Oracle Deployment 11G RAC to New Hardware
No matter how you plan or how well you’re prepared, upgrading core production components tends to be a difficult task. This is exactly the reason why people are running on older software/hardware for years trying to avoid the upgrades, even though Hardware and Software vendors are pushing hard for upgrades threatening clients that they are not going to be supporting their products any longer.
There are multiple challenges in upgrading to a newer version, but all comes to three major questions.
- Will applications work with the new version without any new bugs or outages?
- Will new version perform the same way or better?
- How are we actually going to do that?
Digital Edge is helping one of its clients move from Oracle 10G RAC to Oracle 11G RAC. Oracle RAC is powering most critical business applications of the client, and is central repository for all its data.
First let me explain WHY we had to do it even though I think it is a bad move.
Why we had to do it:
a. We purchased a new EMC VNX SAN, and originally wanted to migrate Oracle ASM and Oracle cluster ware on the new EMC SAN.
b. The client wanted to get more performance out of Oracle, as they started to bottleneck CPUs. We were thinking about new hardware and started talking to Oracle.
c.
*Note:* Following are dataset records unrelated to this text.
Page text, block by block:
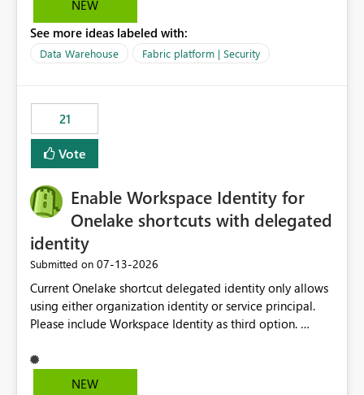
NEW
See more ideas labeled with:
Data Warehouse Fabric platform | Security
21
Vote
Enable Workspace Identity for
Onelake shortcuts with delegated
identity
Submitted on ‎07-13-2026
Current Onelake shortcut delegated identity only allows
using either organization identity or service principal.
Please include Workspace Identity as third option.
delegated identity using Workspace Identity. Only
onelake shortcuts to internal onelake objects such as
NEW

Oracle suggested that to be in compliance with licensing we would have to change the CPU architecture. Here is the quote:
“Your current production cluster is based on 2 x R900 servers each with 2 x Quad Core Xeon CPUs each CPU running at 2.4Ghz
The recommended architecture is based on a primary 2 node server cluster for prod and a 2 node cluster for DR.
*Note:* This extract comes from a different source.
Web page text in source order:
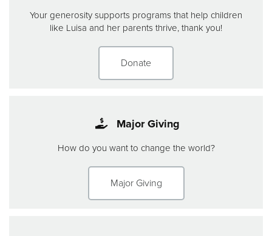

Each R710 is configured with a single very FAST quad core processor, this was specifically recommended and laid out in the
presentation so you Oracle License costs could be managed, if this was not configured in this manner and you continued
to run servers with 2 x Quad core configuration, you would be looking a license exposure well above $700K.”
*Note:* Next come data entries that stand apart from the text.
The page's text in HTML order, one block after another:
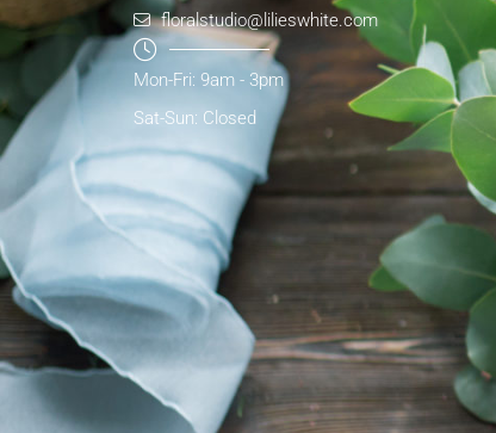
floralstudio@lilieswhite.com
Mon-Fri: 9am - 3pm
Sat-Sun: Closed
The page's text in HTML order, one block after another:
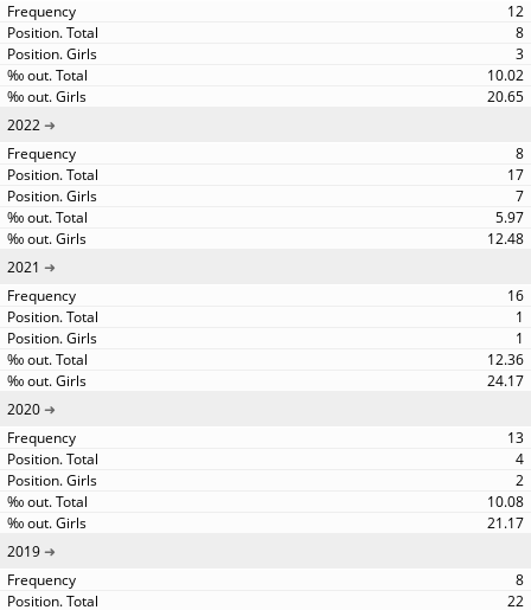
12
8
3
10.02
20.65
2022
8
17
7
5.97
12.48
2021
16
1
1
12.36
24.17
2020
13
4
2
10.08
21.17
2019
8
22
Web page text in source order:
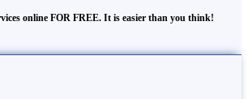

So now we ended up with 2 Node Oracle 11G RAC in production, and 2 Node Oracle 11G RAC in DR with a plan for physical Data Guard between them.
Why it is bad:
a. I feel that the servers that we run on are pretty good. Those are Dell 900 with 2 CPUs. We had to get 2 CPUs vs 4 CPUs available to be in compliance with Oracle license.
b. Oracle 10G is on production boxes across the industry for a long time. Has its glitches and problems, but it is a known devil.
c. The main app and all supporting and secondary apps are tuned for 10G performance.
d. In attempt to comply with Oracle new license model we had to move to more powerful processes but have less processing power counting cores.
Here is what we have to do now:
1. Find hardware to deploy testing environment in parallel of PRODUCTION and QA environment that we already have; keeping QA for new releases of software. We also need to have enough hardware to produce adequate load to see how new implementation is configured.
2. Make sure that business users will not confuse TEST environment with actual PRODUCTION as it would look almost the same.
3. Make sure that we run all business cases but at the same time performing stress testing measuring performance base lines.
4. We have to plan for switch over process and measure the time for the switch over process.
5. During the client tests we have to gather base line stats and tune statements per new 11G optimizer.
As everybody knows the hardware cost is more about price of power. Electricity cost has increased in the last two years. So to bring parallel infrastructure up for a month or two, would require additional power, processing capacities, etc...
“This is a great application for public cloud” would jump someone who is relatively new in financial processing – not so fast. The data has to stay secured in the secured perimeter. We cannot just build client servers somewhere outside; also latency between cloud servers to Oracle would invalidate any real stress test.
Certainly our virtualized application layer helped a lot. We had enough resources in our VM clusters to build most of the parallel processing. However we still had to power up a few older physical servers to compensate.
Lastly even with strategic planning this big upgrade put a stop on multiple depending infrastructural project for at least month or two.
By the end of the project I will try to calculate the cost of pre-production test effort to have an idea what the technology upgrades actually cost to the end client and if the whole thing is worth it.